(Beginning of THE RECORDS)
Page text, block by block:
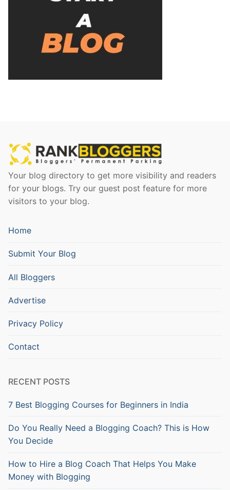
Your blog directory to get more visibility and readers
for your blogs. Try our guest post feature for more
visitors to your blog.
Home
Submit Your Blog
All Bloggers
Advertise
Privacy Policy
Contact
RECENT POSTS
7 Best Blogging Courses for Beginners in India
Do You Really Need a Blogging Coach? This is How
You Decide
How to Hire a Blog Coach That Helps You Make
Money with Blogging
(End of THE RECORDS)
ASSIGNED TASK: Lines from the one containing "for your blogs." through the end of the data above must be written out exactly, and no other lines are needed.

ANSWER AREA:
for your blogs. Try our guest post feature for more
visitors to your blog.
Home
Submit Your Blog
All Bloggers
Advertise
Privacy Policy
Contact
RECENT POSTS
7 Best Blogging Courses for Beginners in India
Do You Really Need a Blogging Coach? This is How
You Decide
How to Hire a Blog Coach That Helps You Make
Money with Blogging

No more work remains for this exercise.